# Fisher plow pricing



## jaymunn

I have noticed that Fisher is very tight lipped about their pricing. I have been searching around the net and even when I click onto dealer sites, for price it has $0. I am sure that doesn't mean free, lol. Does anyone know what the price of a Fisher SD series 7'6" wide is priced at? Also, any idea what the bumper notching will look like on my 2011 Chevy Avalanche?


----------



## eric02038

3600 to 4200


----------



## CAT 245ME

I see your from Fredericton, Call City Springs on Gibson street or Parts For Trucks for pricing. I think City Springs gives the best service when it comes to fixing plows over P.F.T on Fisher plows.


----------



## KEC Maintaince

here in jersey for my 2010 gmc canyon i was quoted 4600 installed
thats why im waitin till after the season to get one.
ill run the blowers this yr then next yr ill up grade
also the boss 7ft6 sport was 4200 installed.


----------



## bleacher43

Get the Boss...


----------



## jaymunn

I like the trip edge on the Fisher. With the boss, the whole blade trips forward. I think Fisher has the better design?


----------



## jhall22guitar

the boss trip edge is just the cutting edge. At least thats what it was on my dads plow. Worked great.


----------



## CAT 245ME

jaymunn;1384506 said:


> I like the trip edge on the Fisher. With the boss, the whole blade trips forward. I think Fisher has the better design?


Boss does offer a 7'6 trip edge plow, not sure if Boss recommends it for the Avalanche or not.

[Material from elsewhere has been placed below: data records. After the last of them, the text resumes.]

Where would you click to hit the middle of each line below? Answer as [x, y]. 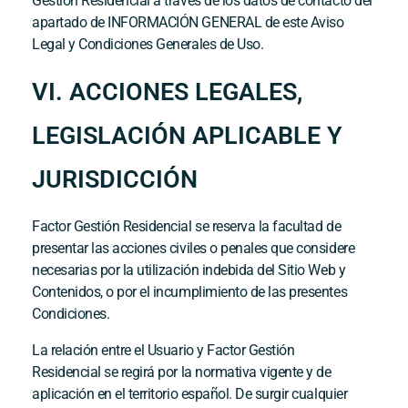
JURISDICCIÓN [115, 179]
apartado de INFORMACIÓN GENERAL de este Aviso [188, 22]
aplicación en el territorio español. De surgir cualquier [190, 393]
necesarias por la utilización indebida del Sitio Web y [189, 270]
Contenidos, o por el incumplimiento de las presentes [190, 291]
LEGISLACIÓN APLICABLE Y [187, 135]
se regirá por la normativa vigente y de [216, 372]
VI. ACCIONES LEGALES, [167, 92]
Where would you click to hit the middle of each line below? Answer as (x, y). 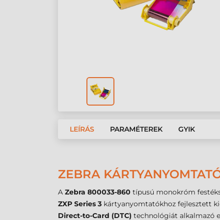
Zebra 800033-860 (98, 192)
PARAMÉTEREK (136, 129)
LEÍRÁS (82, 129)
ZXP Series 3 (80, 204)
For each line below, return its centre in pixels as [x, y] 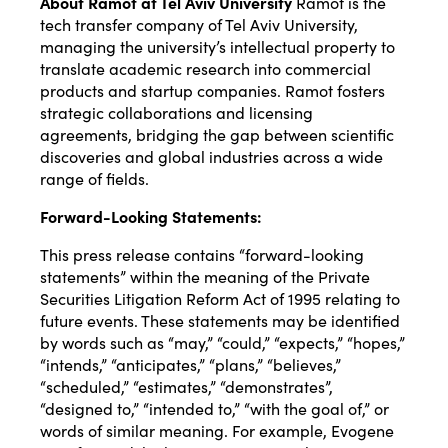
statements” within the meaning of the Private [205, 275]
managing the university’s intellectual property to [217, 45]
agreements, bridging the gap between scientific [217, 133]
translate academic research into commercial [205, 67]
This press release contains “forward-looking [202, 253]
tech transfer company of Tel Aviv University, [199, 23]
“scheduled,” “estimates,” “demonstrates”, [186, 385]
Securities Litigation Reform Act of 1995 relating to [220, 297]
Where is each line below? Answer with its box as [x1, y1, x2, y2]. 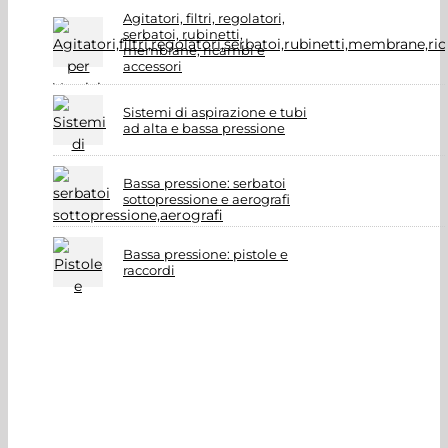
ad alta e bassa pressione [123, 120, 285, 136]
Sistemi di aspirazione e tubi [123, 104, 307, 120]
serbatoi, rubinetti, [123, 26, 243, 42]
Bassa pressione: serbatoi [123, 175, 286, 191]
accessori [123, 58, 182, 74]
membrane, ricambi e [123, 42, 265, 58]
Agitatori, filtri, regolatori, [123, 10, 285, 26]
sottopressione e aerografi [123, 191, 290, 207]

Boss plow cost more money than Fisher, I checked last Friday on Fisher prices and they are close to what you will pay in Maine while the Boss dealer is still selling for a lot more money. On some plows the difference between the two can be around a thousand dollars. Unless you get a Boss in Houlton Maine from Military Street Automotive and bring it across the border.


----------